#### DATASET ####

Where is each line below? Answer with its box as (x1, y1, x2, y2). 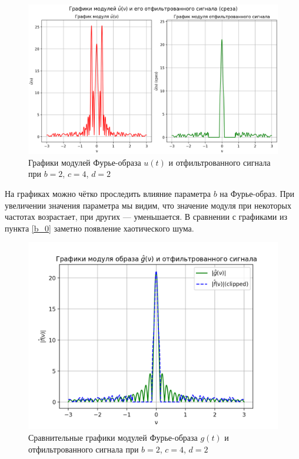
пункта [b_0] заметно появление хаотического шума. (5, 222, 194, 234)
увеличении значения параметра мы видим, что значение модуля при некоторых (5, 199, 291, 211)
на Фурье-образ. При (220, 187, 295, 200)
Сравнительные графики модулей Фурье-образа (28, 431, 198, 443)
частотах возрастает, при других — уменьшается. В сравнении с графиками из (5, 210, 287, 223)
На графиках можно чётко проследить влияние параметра (5, 187, 211, 200)

####

WHAT IS EXPECTED
Output the line containing "Сравнительные графики модулей" and all lines after it to the end of the records, exactly as given.

YOUR SOLUTION
Сравнительные графики модулей Фурье-образа (28, 431, 198, 443)
частотах возрастает, при других — уменьшается. В сравнении с графиками из (5, 210, 287, 223)
На графиках можно чётко проследить влияние параметра (5, 187, 211, 200)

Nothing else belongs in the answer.